Please print every record exactly as it stands, leaving out the pictures.

### RECORDED DATA:

───

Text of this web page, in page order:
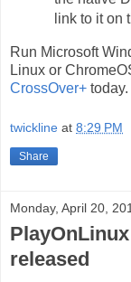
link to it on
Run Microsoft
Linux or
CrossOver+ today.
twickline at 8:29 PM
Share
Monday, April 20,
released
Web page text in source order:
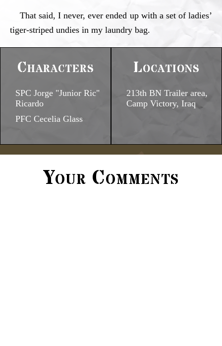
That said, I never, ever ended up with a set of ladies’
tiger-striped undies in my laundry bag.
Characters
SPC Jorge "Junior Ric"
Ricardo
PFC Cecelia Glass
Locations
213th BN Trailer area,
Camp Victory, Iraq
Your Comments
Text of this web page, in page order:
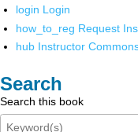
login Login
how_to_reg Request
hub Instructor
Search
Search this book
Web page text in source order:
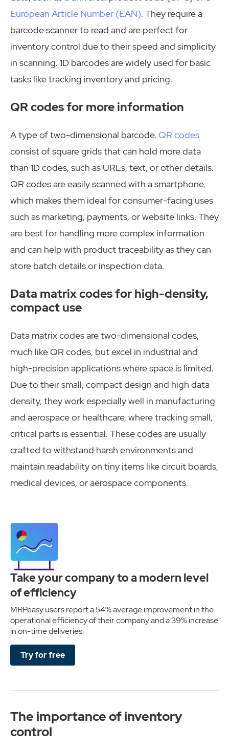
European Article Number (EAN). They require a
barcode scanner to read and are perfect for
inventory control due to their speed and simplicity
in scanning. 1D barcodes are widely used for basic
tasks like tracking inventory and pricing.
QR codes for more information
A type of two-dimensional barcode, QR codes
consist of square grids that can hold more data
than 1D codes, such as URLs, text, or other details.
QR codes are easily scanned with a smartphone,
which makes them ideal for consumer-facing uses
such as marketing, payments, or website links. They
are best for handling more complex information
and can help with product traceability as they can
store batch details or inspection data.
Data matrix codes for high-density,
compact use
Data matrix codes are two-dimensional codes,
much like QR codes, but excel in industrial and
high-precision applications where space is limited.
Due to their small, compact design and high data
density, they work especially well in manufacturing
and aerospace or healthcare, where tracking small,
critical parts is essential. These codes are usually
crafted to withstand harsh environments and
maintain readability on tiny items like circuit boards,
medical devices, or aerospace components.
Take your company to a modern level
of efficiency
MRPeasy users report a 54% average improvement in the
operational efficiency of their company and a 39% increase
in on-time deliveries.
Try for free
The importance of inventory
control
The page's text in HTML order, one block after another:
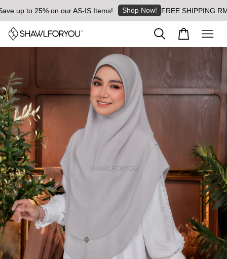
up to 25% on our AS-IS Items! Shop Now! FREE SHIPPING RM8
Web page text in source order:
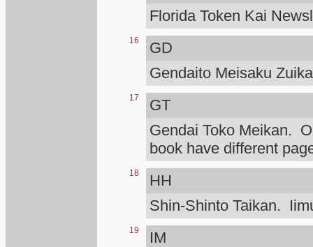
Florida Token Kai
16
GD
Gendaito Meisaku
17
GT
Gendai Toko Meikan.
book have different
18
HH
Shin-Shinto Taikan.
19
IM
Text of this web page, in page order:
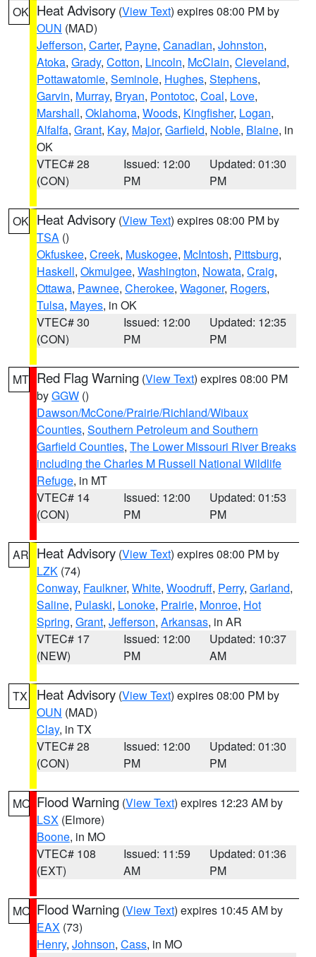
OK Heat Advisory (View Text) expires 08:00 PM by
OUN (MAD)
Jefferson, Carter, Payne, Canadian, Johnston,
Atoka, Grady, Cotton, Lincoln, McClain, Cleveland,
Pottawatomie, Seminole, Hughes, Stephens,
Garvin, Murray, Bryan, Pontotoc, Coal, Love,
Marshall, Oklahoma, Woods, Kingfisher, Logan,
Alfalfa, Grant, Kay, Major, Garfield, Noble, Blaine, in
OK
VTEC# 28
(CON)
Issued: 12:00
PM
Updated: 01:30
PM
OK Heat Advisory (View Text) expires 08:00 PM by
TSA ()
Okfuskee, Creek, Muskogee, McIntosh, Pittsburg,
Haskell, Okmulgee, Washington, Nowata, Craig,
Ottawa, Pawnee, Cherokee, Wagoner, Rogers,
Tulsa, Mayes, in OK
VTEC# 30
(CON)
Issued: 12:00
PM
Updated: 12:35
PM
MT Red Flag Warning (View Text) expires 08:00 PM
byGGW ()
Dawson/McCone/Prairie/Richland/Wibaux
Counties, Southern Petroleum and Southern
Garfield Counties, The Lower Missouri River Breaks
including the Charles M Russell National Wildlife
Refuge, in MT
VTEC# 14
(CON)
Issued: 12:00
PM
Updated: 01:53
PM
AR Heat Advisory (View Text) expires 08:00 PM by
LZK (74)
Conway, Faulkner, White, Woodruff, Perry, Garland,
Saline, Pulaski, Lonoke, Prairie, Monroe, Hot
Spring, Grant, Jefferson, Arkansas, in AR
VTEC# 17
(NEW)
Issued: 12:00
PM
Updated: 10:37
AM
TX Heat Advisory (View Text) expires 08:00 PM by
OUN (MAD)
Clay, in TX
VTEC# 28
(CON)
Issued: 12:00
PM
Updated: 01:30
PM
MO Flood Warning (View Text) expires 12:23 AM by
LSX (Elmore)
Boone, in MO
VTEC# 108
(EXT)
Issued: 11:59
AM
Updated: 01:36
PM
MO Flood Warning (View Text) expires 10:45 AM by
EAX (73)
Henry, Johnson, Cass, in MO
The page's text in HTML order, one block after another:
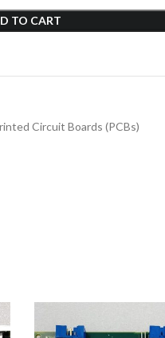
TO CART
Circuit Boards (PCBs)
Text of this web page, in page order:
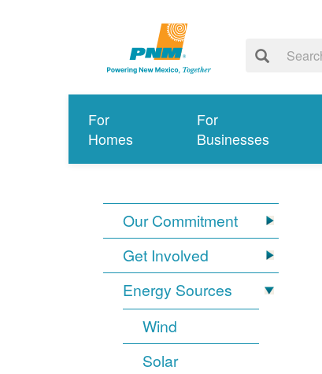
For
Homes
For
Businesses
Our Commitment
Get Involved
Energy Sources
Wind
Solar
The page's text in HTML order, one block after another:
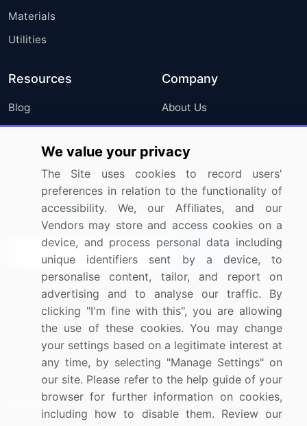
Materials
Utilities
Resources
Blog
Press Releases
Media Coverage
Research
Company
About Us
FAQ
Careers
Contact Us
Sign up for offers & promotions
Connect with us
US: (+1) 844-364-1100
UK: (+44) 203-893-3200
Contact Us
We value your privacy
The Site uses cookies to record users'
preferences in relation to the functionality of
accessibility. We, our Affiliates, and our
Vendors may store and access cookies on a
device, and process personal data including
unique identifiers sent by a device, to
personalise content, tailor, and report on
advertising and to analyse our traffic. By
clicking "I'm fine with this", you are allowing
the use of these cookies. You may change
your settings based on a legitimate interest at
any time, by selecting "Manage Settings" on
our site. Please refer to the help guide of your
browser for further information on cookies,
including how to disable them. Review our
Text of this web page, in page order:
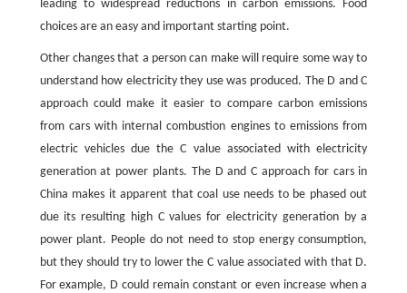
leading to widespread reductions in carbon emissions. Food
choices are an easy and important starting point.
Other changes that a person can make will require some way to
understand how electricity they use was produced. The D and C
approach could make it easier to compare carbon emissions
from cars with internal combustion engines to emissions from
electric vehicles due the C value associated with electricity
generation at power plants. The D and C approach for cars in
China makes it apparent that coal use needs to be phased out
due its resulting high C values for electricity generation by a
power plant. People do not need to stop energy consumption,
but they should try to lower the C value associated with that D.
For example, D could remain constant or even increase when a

───

### SOLUTION FOR THIS EXERCISE:
Text of this web page, in page order:
link to it on
Run Microsoft
Linux or
CrossOver+ today.
twickline at 8:29 PM
Share
Monday, April 20,
released
Web page text in source order:
That said, I never, ever ended up with a set of ladies’
tiger-striped undies in my laundry bag.
Characters
SPC Jorge "Junior Ric"
Ricardo
PFC Cecelia Glass
Locations
213th BN Trailer area,
Camp Victory, Iraq
Your Comments
Text of this web page, in page order:
login Login
how_to_reg Request
hub Instructor
Search
Search this book
Web page text in source order:
European Article Number (EAN). They require a
barcode scanner to read and are perfect for
inventory control due to their speed and simplicity
in scanning. 1D barcodes are widely used for basic
tasks like tracking inventory and pricing.
QR codes for more information
A type of two-dimensional barcode, QR codes
consist of square grids that can hold more data
than 1D codes, such as URLs, text, or other details.
QR codes are easily scanned with a smartphone,
which makes them ideal for consumer-facing uses
such as marketing, payments, or website links. They
are best for handling more complex information
and can help with product traceability as they can
store batch details or inspection data.
Data matrix codes for high-density,
compact use
Data matrix codes are two-dimensional codes,
much like QR codes, but excel in industrial and
high-precision applications where space is limited.
Due to their small, compact design and high data
density, they work especially well in manufacturing
and aerospace or healthcare, where tracking small,
critical parts is essential. These codes are usually
crafted to withstand harsh environments and
maintain readability on tiny items like circuit boards,
medical devices, or aerospace components.
Take your company to a modern level
of efficiency
MRPeasy users report a 54% average improvement in the
operational efficiency of their company and a 39% increase
in on-time deliveries.
Try for free
The importance of inventory
control
The page's text in HTML order, one block after another:
up to 25% on our AS-IS Items! Shop Now! FREE SHIPPING RM8
Web page text in source order:
Florida Token Kai
16
GD
Gendaito Meisaku
17
GT
Gendai Toko Meikan.
book have different
18
HH
Shin-Shinto Taikan.
19
IM
Text of this web page, in page order:
OK Heat Advisory (View Text) expires 08:00 PM by
OUN (MAD)
Jefferson, Carter, Payne, Canadian, Johnston,
Atoka, Grady, Cotton, Lincoln, McClain, Cleveland,
Pottawatomie, Seminole, Hughes, Stephens,
Garvin, Murray, Bryan, Pontotoc, Coal, Love,
Marshall, Oklahoma, Woods, Kingfisher, Logan,
Alfalfa, Grant, Kay, Major, Garfield, Noble, Blaine, in
OK
VTEC# 28
(CON)
Issued: 12:00
PM
Updated: 01:30
PM
OK Heat Advisory (View Text) expires 08:00 PM by
TSA ()
Okfuskee, Creek, Muskogee, McIntosh, Pittsburg,
Haskell, Okmulgee, Washington, Nowata, Craig,
Ottawa, Pawnee, Cherokee, Wagoner, Rogers,
Tulsa, Mayes, in OK
VTEC# 30
(CON)
Issued: 12:00
PM
Updated: 12:35
PM
MT Red Flag Warning (View Text) expires 08:00 PM
byGGW ()
Dawson/McCone/Prairie/Richland/Wibaux
Counties, Southern Petroleum and Southern
Garfield Counties, The Lower Missouri River Breaks
including the Charles M Russell National Wildlife
Refuge, in MT
VTEC# 14
(CON)
Issued: 12:00
PM
Updated: 01:53
PM
AR Heat Advisory (View Text) expires 08:00 PM by
LZK (74)
Conway, Faulkner, White, Woodruff, Perry, Garland,
Saline, Pulaski, Lonoke, Prairie, Monroe, Hot
Spring, Grant, Jefferson, Arkansas, in AR
VTEC# 17
(NEW)
Issued: 12:00
PM
Updated: 10:37
AM
TX Heat Advisory (View Text) expires 08:00 PM by
OUN (MAD)
Clay, in TX
VTEC# 28
(CON)
Issued: 12:00
PM
Updated: 01:30
PM
MO Flood Warning (View Text) expires 12:23 AM by
LSX (Elmore)
Boone, in MO
VTEC# 108
(EXT)
Issued: 11:59
AM
Updated: 01:36
PM
MO Flood Warning (View Text) expires 10:45 AM by
EAX (73)
Henry, Johnson, Cass, in MO
The page's text in HTML order, one block after another:
TO CART
Circuit Boards (PCBs)
Text of this web page, in page order:
For
Homes
For
Businesses
Our Commitment
Get Involved
Energy Sources
Wind
Solar
The page's text in HTML order, one block after another:
Materials
Utilities
Resources
Blog
Press Releases
Media Coverage
Research
Company
About Us
FAQ
Careers
Contact Us
Sign up for offers & promotions
Connect with us
US: (+1) 844-364-1100
UK: (+44) 203-893-3200
Contact Us
We value your privacy
The Site uses cookies to record users'
preferences in relation to the functionality of
accessibility. We, our Affiliates, and our
Vendors may store and access cookies on a
device, and process personal data including
unique identifiers sent by a device, to
personalise content, tailor, and report on
advertising and to analyse our traffic. By
clicking "I'm fine with this", you are allowing
the use of these cookies. You may change
your settings based on a legitimate interest at
any time, by selecting "Manage Settings" on
our site. Please refer to the help guide of your
browser for further information on cookies,
including how to disable them. Review our
Text of this web page, in page order:
leading to widespread reductions in carbon emissions. Food
choices are an easy and important starting point.
Other changes that a person can make will require some way to
understand how electricity they use was produced. The D and C
approach could make it easier to compare carbon emissions
from cars with internal combustion engines to emissions from
electric vehicles due the C value associated with electricity
generation at power plants. The D and C approach for cars in
China makes it apparent that coal use needs to be phased out
due its resulting high C values for electricity generation by a
power plant. People do not need to stop energy consumption,
but they should try to lower the C value associated with that D.
For example, D could remain constant or even increase when a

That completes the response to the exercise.